Policy Reports | Regulations

No. 228
Friday, October 01, 1999
by Vernon L. Smith and Stephen Rassenti

Benefits of Deregulation

Figure I - The Effect of Competition on Monthly Electric Bills

Two types of evidence suggest the potential benefits of electric power deregulation: (1) the experiences of other recently deregulated industries and (2) direct estimates based on the economics of electric power.

Evidence from Other Deregulated Industries. Like electric power, the five industries that have been deregulated - natural gas, trucking, long-distance phone service, railroads and air travel - were once considered "natural monopolies" or essential public services. In exchange for restrictions on new competitors, they surrendered their pricing freedom and met some public service requirements. The lessened competition and price controls impeded new investment and productivity measures, raising prices and lowering the quality of service. However, after 10 years of deregulation in these industries, the total annual benefits to consumers from price reductions and service quality improvements exceeded $50 billion. According to economists Robert Crandall and Jerry Ellig:5

  • Consumer prices for natural gas have declined between 27 percent and 57 percent after inflation since deregulation of that industry began in 1978, and without the threat of artificially created shortages caused by price controls the quality of service improved.
  • In the trucking industry, prices have plunged between 28 percent and 56 percent since deregulation in 1980 - while the number of carriers doubled in the first six years and consumers benefited from such innovations as tracking and monitoring services.
  • Since the 1984 breakup of AT&T Corporation, long-distance prices have been cut 40 percent to 47 percent, and the building of nationwide fiber optic networks has speeded up due to competition.
  • Following deregulation, railroad shipping prices declined 44 percent, while increased productivity allowed the railroads to ship more goods with about half as many employees.
  • Air fares have fallen by 33 percent since 1976, and service has improved with more frequent flights and fewer trips that require changing airlines.

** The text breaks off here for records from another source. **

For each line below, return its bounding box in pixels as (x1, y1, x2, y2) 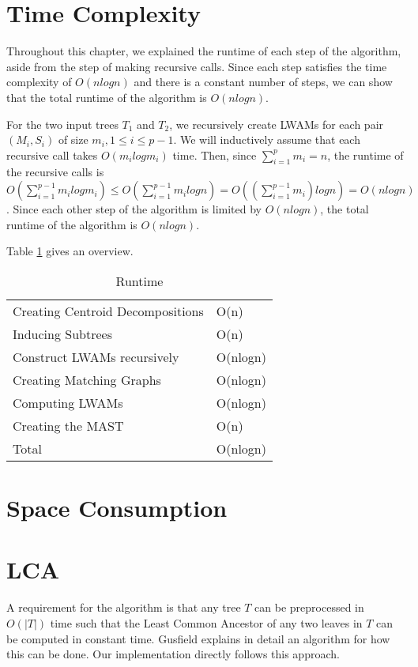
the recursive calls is (6, 164, 104, 180)
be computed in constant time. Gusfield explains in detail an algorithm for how (6, 630, 390, 646)
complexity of (6, 73, 72, 90)
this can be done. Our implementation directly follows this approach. (6, 646, 340, 662)
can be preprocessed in (254, 599, 364, 616)
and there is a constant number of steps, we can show (134, 73, 393, 90)
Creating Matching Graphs (13, 370, 161, 389)
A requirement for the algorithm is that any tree (6, 599, 241, 616)
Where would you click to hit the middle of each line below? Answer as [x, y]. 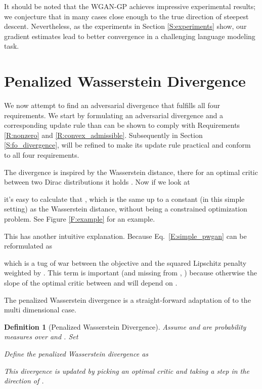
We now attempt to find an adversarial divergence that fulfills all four [112, 105]
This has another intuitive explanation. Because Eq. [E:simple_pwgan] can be [125, 236]
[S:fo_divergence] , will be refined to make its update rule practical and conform [127, 145]
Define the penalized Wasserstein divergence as [76, 353]
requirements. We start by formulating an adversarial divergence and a [114, 115]
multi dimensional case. [40, 310]
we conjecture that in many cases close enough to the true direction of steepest [126, 16]
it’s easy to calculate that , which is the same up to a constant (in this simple [124, 199]
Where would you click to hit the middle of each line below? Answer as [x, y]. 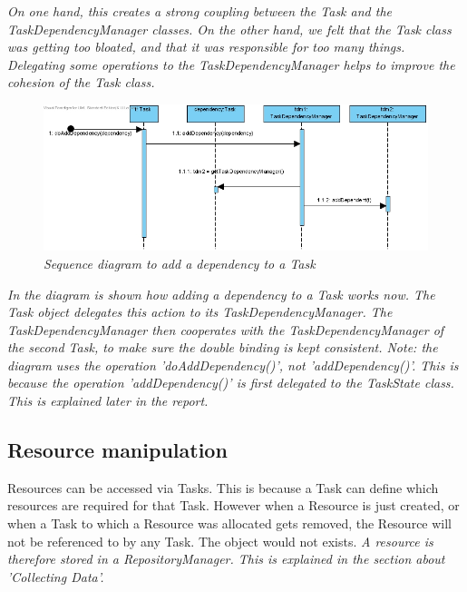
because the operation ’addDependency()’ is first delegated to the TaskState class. [231, 383]
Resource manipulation [117, 450]
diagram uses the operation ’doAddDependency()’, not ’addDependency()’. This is [233, 365]
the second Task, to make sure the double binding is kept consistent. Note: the [223, 347]
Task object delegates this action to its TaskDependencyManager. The [200, 312]
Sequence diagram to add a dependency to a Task [180, 263]
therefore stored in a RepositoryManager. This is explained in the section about [226, 559]
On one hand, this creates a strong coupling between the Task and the [199, 11]
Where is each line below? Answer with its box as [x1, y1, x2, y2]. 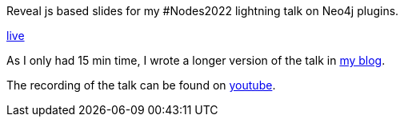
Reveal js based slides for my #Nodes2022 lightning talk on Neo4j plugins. [6, 4, 399, 18]
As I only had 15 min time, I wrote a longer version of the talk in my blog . [6, 54, 386, 67]
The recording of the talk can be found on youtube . [6, 78, 276, 92]
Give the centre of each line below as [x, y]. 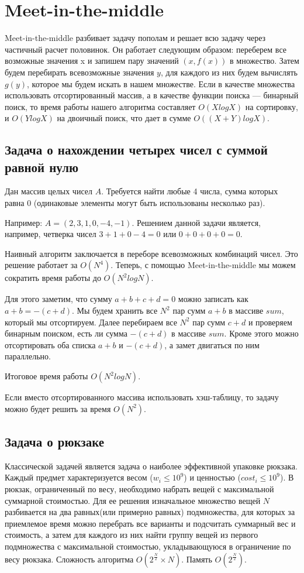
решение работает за [41, 265]
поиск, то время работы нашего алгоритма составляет [100, 106]
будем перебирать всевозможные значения [80, 72]
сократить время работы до [53, 278]
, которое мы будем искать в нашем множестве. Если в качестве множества [161, 83]
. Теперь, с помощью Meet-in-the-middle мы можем [203, 265]
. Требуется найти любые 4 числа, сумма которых [190, 191]
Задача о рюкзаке [55, 441]
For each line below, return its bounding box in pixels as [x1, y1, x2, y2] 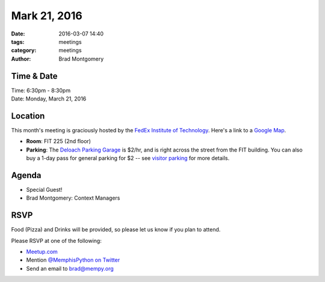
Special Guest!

"The benefits to consumers of deregulating other industries exceed $50 billion over 10 years."

Crandall and Ellig conclude, "Given the history of natural gas, telecommunications, airline, railroad, and trucking regulation, is it reasonable to expect that customer choice in electricity could generate consumer benefits? The experience of all these industries suggests that the answer is a resounding 'Yes.'"

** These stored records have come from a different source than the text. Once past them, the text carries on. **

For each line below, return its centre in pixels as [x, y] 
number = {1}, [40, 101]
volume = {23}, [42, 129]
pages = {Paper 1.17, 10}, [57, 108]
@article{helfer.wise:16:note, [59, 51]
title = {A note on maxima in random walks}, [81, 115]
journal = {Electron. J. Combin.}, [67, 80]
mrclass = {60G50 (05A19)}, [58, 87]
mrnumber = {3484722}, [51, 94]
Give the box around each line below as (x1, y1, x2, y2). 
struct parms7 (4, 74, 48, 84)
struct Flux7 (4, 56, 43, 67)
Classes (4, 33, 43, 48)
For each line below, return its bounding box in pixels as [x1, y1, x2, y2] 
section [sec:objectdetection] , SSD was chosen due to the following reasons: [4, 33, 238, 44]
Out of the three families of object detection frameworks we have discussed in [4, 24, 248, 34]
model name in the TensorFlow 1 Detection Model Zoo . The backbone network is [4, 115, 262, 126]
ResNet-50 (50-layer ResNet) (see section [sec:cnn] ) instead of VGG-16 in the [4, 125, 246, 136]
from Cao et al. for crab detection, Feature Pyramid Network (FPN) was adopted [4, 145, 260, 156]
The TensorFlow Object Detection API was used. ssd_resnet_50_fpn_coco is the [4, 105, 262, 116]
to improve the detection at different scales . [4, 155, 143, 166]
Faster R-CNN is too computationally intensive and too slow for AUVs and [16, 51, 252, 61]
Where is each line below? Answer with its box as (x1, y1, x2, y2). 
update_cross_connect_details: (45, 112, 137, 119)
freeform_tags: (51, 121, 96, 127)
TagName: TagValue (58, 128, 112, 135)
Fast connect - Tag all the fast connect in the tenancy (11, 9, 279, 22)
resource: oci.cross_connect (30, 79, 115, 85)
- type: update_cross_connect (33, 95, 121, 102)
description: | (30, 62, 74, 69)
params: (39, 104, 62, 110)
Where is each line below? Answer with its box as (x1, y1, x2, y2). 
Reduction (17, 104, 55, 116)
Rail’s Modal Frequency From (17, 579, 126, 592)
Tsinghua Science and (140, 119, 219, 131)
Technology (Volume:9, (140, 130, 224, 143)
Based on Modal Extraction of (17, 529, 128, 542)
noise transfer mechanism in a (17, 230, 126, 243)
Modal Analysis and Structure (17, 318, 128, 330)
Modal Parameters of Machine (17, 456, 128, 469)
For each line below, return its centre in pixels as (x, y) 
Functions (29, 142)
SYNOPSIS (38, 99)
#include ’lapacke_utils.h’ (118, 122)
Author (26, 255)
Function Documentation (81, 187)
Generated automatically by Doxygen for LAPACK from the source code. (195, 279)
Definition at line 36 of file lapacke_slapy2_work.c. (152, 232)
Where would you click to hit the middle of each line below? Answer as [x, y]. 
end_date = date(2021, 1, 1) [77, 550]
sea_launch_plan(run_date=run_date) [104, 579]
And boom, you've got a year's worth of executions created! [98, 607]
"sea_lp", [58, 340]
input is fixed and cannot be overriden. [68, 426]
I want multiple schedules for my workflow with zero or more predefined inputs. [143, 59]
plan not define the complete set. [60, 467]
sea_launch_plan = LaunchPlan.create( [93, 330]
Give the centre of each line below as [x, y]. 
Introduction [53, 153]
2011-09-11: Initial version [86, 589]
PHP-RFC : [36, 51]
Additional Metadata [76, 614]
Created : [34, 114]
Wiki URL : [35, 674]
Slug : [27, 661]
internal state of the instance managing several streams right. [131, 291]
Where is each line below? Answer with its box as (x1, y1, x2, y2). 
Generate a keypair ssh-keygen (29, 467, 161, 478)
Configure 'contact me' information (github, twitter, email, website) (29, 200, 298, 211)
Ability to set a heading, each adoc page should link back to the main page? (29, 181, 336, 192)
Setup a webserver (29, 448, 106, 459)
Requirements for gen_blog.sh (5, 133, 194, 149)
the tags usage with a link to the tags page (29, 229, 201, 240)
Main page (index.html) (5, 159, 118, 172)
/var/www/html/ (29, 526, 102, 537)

Direct Estimates of the Benefits of Competitive Electric Power. The Department of Energy's Energy Information Administration has estimated that competition in the industry could lower electricity prices on average by as much as 6 percent to 13 percent within two years. A Clemson University study estimates that competition would lower electricity prices by at least 13 percent and perhaps as much as 26 percent.6 Figure I shows this implies:

  • A typical household would see its monthly electric bill fall $18, from $69 to $51.
  • The average monthly bill for a business would drop $109, from $415 to $306.
  • The average monthly bill for an industrial customer would drop $1,793, from $6,860 to $5,067.

When residential and business customers alike can buy their electricity from more than one source, experience with competition in other industries suggests that electricity prices will fall and service quality will improve. Also, the prices of other goods and services will fall as overhead costs from electricity decrease.7

"Under competition, a typical household would see its monthly electric bill fall $18."

Additional retail price reductions will become possible because of rapid technological improvements that have cut the potential cost of electricity production in half. Today, gas-fired combined cycle plants can generate electricity for baseload operations (where the turbines run continuously) at around 3 cents per kwh. Natural gas microturbines can produce from 500 watts to several hundred kilowatts for as little as 4.5 cents per kwh when the generated steam is also utilized. Moderate usage without cogeneration doubles the nominal cost to about 9 cents.8

By comparison, electricity can be generated by state-of-the-art scrubbed-coal plants for around 4.5 cents per kwh, by combined cycle plants run on liquefied natural gas for around 5 cents per kwh and by advanced light-water nuclear reactors for about 7.5 cents per kwh.9 [See the sidebar on Gas Turbine Technology.]